In a book entitled “The Law of Small Numbers”, Bortkiewicz investigated the annual deaths by horse kicks in the Prussian Army from 1875 to 1894, noting that events with low frequency in a large population follow a Poisson distribution even when the probability varies (Supplementary Figure 1A). The Poisson distribution has commonly been used to model the number of events in an interval of time (Supplementary Figure 1A). The variance of clinical events in a trial is usually greater than the mean (Supplementary Figure 1B). In other words, the distribution of the number of clinical events is better represented by an overdispersed Poisson distribution. The negative binomial distribution is often used for modelling overdispersed Poisson data. Negative binomial regression analysis has been used to estimate treatment effect in terms of the rate ratio of a composite endpoint6,7,8,9 (Figure 4A) and is valuable especially in a high-risk population since patients tend to experience repeated adverse events. For this analysis, the “glm.nb” function from the “MASS” package in R software could be helpful17. In the PARADIGM-HF trial8, the primary endpoint (a composite of cardiovascular death or hospitalisation for congestive heart failure) was analysed by a negative binomial regression analysis (Figure 4B). On the other hand, this analysis considers only the total account of events per patient. Therefore, the same follow-up duration should be applied per patient, which sometimes restricts the application of this method.
COX-BASED MODELS FOR RECURRENT EVENTS
Negative binomial regression analysis is not applicable if the follow-up duration differs from patient to patient. To overcome this limitation, several time-to-event methods have been proposed for the analysis of repeated events. The Andersen-Gill model is a simple extension of the traditional Cox model and is based on a gap-time approach, in which the clock is reset after an event and the patient is at risk for the next event. This analysis assumes that the risk of an event is not affected by whether another event has already occurred4,5,9. The Wei-Lin-Weissfeld (WLW) model is different from the Andersen-Gill model in that it uses the time from study entry to the first, second and subsequent events (Figure 5A)8,9. In the WLW model, each time-ordered event is analysed on its own time-to-event basis, that is, for the first events in each patient, the second events in each patient, the third events in each patient, and so on.
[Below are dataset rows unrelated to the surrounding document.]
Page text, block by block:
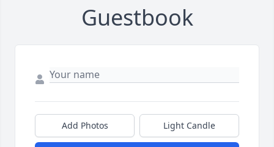
Guestbook
Add Photos Light Candle
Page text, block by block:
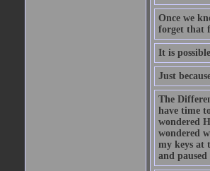
Once we
forget that
It is
Just
The
have time
wondered
wondered
my keys at
and
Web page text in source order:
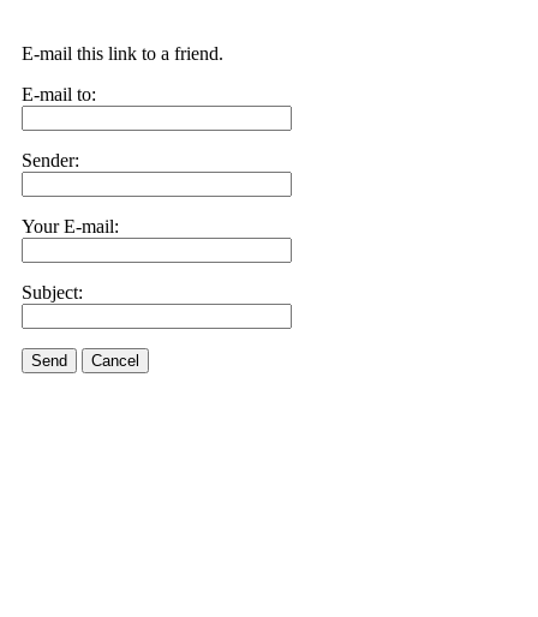
E-mail this link to a friend.
E-mail to:
Sender:
Your E-mail:
Subject:
Send Cancel
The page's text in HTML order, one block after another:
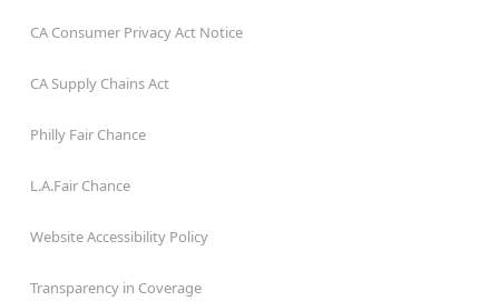
CA Consumer Privacy Act Notice
CA Supply Chains Act
Philly Fair Chance
L.A.Fair Chance
Website Accessibility Policy
Transparency in Coverage
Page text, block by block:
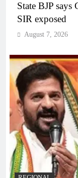
State BJP says
SIR exposed
August 7, 2026
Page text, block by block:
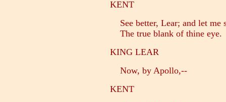
KENT
See better, Lear; and let me
The true blank of thine eye.
KING LEAR
Now, by Apollo,--
KENT
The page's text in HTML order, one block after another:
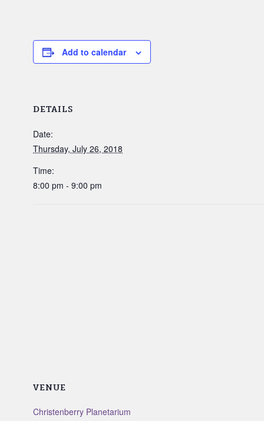
Add to calendar
DETAILS
Date:
Thursday, July 26, 2018
Time:
8:00 pm - 9:00 pm
VENUE
Christenberry Planetarium

For these analyses, the “coxph” function from the “survival” package in R software could be helpful18. These analyses consider all adverse events and time to events. Therefore, these analyses are valuable in a high-risk population, like the negative binomial regression analysis. In addition, these analyses are applicable regardless of the follow-up duration of each patient. On the other hand, this methodological approach treats all adverse events as having equal severity; severe adverse events, such as death, could be underestimated as well as time-to-first-event analysis. In the REDUCE-IT trial, the primary endpoint (a composite of cardiovascular death, MI, stroke, revascularisation, or hospitalisation for unstable angina) – including recurrent events – was analysed using the Andersen-Gill and the WLW approaches (Figure 5B)9.
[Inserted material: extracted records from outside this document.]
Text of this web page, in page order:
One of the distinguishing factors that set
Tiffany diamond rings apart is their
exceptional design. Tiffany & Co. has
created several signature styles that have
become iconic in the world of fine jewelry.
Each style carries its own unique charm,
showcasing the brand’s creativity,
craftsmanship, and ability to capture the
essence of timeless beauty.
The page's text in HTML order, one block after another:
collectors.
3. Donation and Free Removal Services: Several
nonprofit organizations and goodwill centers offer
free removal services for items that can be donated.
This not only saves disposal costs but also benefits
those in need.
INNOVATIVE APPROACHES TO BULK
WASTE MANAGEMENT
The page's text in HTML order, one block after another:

WEIGHTED COMPOSITE ENDPOINT (WCE)
The WCE methodology extends the standard time-to-event methodology by determining a weight for each non-fatal event (event severity) and incorporating all adverse events into the analysis (recurrent events)4,5,10,11. The WCE analysis requires four steps: 1) a decision on event weights, 2) calculation of residual weight at the end of each day in each patient, 3) creation of a modified life table with a weighted number of patients at risk, and 4) comparison of groups (Figure 6A).
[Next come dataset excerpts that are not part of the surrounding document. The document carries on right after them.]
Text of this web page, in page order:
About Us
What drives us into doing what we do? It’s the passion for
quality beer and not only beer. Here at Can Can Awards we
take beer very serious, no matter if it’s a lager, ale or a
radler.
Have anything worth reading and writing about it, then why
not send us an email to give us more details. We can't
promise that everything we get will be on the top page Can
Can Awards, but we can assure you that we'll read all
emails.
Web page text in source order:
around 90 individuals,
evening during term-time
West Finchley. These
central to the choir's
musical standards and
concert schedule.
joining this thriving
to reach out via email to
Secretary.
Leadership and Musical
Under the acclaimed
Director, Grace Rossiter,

In the field of cardiovascular disease, two sets of event weights have been used10,11. The first set gives a weight of 1.0 to death, 0.47 to stroke, 0.38 to MI, and 0.25 to target vessel revascularisation4,5. In the second set, death has a weight of 1.0, shock has a weight of 0.5, congestive heart failure has a weight of 0.3, re-MI has a weight of 0.2, and re-ischaemia has a weight of 0.1. These weights were decided on based on Delphi panels to achieve consensus between clinician-investigators. A Delphi panel is a panel of experts to achieve consensus in solving a problem or deciding on the most appropriate strategy based on the results of multiple rounds of questionnaires.
For calculation of residual weights at each time point, each patient starts with a weight of 1.0, which remains unaltered if no event occurs until the end of follow-up (Figure 6A-2a). Non-fatal events reduce the residual weight of a patient by the weight of the event (Figure 6A-2b, Figure 6A-2c, Figure 6A-2d). From the individual patient data, a modified life table with a weighted number of patients at risk is created, providing estimates of weighted event rates in each group and of a weighted hazard ratio for the reference group (Figure 6A-3). The WCE method allows the incorporation of repeated events in a single patient and distinguishes between the severity of components of the composite endpoint. The indication for this method is the same as that for time-to-first-event analysis. A representative analysis of the WCE in the DELTA registry4 is shown in Figure 6B. This approach may better reflect all event information, but evidently depends on the assigned event weights. Furthermore, weighting events reduces the number of effective events. Therefore, the WCE could limit power and it requires a larger sample size, although statistical power largely depends on severe outcomes, such as death19. To date, commercial statistical software does not support this analysis and there is no R package for this analysis in the Comprehensive R Archive Network or Bioconductor. Therefore, this analysis needs a dedicated program.
Comparison of methods – How do we treat a composite endpoint?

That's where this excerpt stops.